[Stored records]
= = = = = = =
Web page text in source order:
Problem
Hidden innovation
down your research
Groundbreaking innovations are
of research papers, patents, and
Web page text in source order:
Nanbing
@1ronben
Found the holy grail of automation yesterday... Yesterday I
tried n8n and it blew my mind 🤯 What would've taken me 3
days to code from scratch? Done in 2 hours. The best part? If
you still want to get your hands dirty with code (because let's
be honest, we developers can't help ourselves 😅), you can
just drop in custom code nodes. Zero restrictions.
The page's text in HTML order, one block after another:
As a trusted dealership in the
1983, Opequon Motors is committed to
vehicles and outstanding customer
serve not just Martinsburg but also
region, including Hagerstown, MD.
= = = = = = =
▶ **Task brief**
Output the lines from the one with "The page's text" to the final line of the entries above, exactly as they stand, please, and nothing else.

▶ **Task result**
The page's text in HTML order, one block after another:
As a trusted dealership in the
1983, Opequon Motors is committed to
vehicles and outstanding customer
serve not just Martinsburg but also
region, including Hagerstown, MD.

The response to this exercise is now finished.